For slightly larger values of the parameter $x$, e.g $x=30$ above, it is no longer beneficial to not keep any pixels of the preselection. Note that as in our picture, the skyscraper's color is dark gray while the background is light gray (and not 100% black/white), hence even cutting between skyscraper and background pixels will contribute something to the cut value. From this point of view, it is desirable that the segmented picture has a short boundary (a short boundary implies fewer cuts between neighbouring pixels), while still keeping most of the preselection. 

In [None]:
seg = image_segmentation(img, sel, 45)
helpers.plot_selection(img, seg)

Increasing $x$ to $x=45$, which makes keeping parts of the preselection more beneficial, we see that indeed, larger parts of the preselection are kept. Still, though, the effect described above (having short boundary while keeping preselection) leads to a bad result: At the top narrow part of the skyscraper, some obvious background pixels of the preselection are now kept, while the antenna remains cut off. The straight cut on the left side of the skyscraper is there for the same reason: Selecting the toothed shape of the Taipei 101 tower would keep more of the preselection, but at the same time create a longer boundary, with the latter creating more costs than the first can create benefit.

In [None]:
seg = image_segmentation(img, sel, 60)
helpers.plot_selection(img, seg)

Further increasing to $x=60$, the phenomenon described above, we see that more and more pixels of the preselection are kept - unfortunately, also more of the background pixels that we'd wish to cut.

In [None]:
seg = image_segmentation(img, sel, 1000)
helpers.plot_selection(img, seg)

Very large values of $x$, e.g. $x=1000$ above, lead to an overproportional value of the preselection, with color differences playing a no role any longer, thus the preselection is returned.

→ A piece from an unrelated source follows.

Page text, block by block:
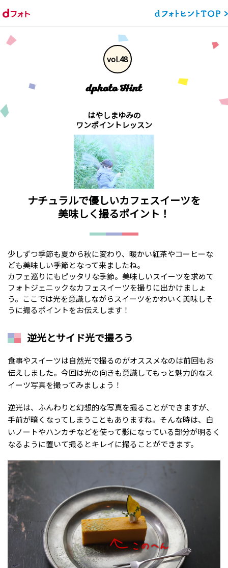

The main problem of our approach is the capacity function that depends linarly on the difference of the grayscale values. We'd like to punish cuts between similar pixels overproportionally more compared to cuts between different pixels, i.e., we'd like the capacity function $u(p,q)$ to be convex in $|g_p-g_q|$. This is what the capacity function $u(p,q) := (255- |g_p-g_q|)^a$ proposed in task four does for $a>1$.

<font color='blue'><b>Fourth task:</b></font> The implementation above already takes the new parameter $a$ into account. The examples below show how results change with increasing $a$, and it shows some good choices of parameters.

In [None]:
# testing

from math import pow
seg = image_segmentation(img, sel, pow(113,2), 2)
helpers.plot_selection(img, seg)

In [None]:
seg = image_segmentation(img, sel, pow(115,2), 2)
helpers.plot_selection(img, seg)

For $a=2$, we the results are better, but we still see effects similar to the ones with $a=1$: Parts of the tower are cut at $x=113^2$, but increasing $x$ to $x=115^2$ does mainly add backgroun

In [None]:
seg = image_segmentation(img, sel, pow(158,3), 3)
helpers.plot_selection(img, seg)

With $a=3$ and $x=158^3$, we are able to well capture the toothed structure of the skyscraper and the antenna on top, with some room for improvement at the narrow section of the towers top.

In [None]:
seg = image_segmentation(img, sel, pow(170,5), 5)
helpers.plot_selection(img, seg)

Going up to $a=5$ and choosing $x=170^5$ gives a good result at the tower's top, as well.